*Stored data:*
....

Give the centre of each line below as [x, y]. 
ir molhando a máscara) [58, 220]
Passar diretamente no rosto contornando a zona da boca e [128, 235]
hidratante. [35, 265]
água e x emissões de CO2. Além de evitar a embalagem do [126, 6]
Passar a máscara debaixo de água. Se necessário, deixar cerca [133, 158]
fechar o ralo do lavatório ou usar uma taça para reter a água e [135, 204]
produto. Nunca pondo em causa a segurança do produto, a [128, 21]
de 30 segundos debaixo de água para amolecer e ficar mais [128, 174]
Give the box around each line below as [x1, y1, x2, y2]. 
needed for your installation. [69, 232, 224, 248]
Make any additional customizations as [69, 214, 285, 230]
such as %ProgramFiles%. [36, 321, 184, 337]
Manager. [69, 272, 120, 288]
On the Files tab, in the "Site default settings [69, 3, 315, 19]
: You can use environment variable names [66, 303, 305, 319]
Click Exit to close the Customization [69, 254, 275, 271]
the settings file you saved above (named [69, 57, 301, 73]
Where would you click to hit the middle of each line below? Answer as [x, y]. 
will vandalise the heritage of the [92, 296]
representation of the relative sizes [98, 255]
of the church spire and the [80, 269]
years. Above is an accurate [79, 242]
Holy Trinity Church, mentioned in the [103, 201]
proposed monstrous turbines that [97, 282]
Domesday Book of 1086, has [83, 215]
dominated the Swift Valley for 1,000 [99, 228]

....

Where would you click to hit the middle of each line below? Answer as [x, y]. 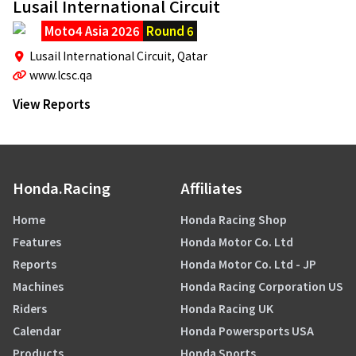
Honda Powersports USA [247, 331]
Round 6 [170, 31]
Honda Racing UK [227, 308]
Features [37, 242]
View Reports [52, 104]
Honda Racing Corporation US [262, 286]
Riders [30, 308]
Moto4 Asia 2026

....

*TASK:* Beginning at the line above with "Click Exit to" and finishing at the line with "dominated the Swift", return each line exactly and return nothing else.

*ANSWER TO THIS EXERCISE:*
Click Exit to close the Customization [69, 254, 275, 271]
the settings file you saved above (named [69, 57, 301, 73]
Where would you click to hit the middle of each line below? Answer as [x, y]. 
will vandalise the heritage of the [92, 296]
representation of the relative sizes [98, 255]
of the church spire and the [80, 269]
years. Above is an accurate [79, 242]
Holy Trinity Church, mentioned in the [103, 201]
proposed monstrous turbines that [97, 282]
Domesday Book of 1086, has [83, 215]
dominated the Swift Valley for 1,000 [99, 228]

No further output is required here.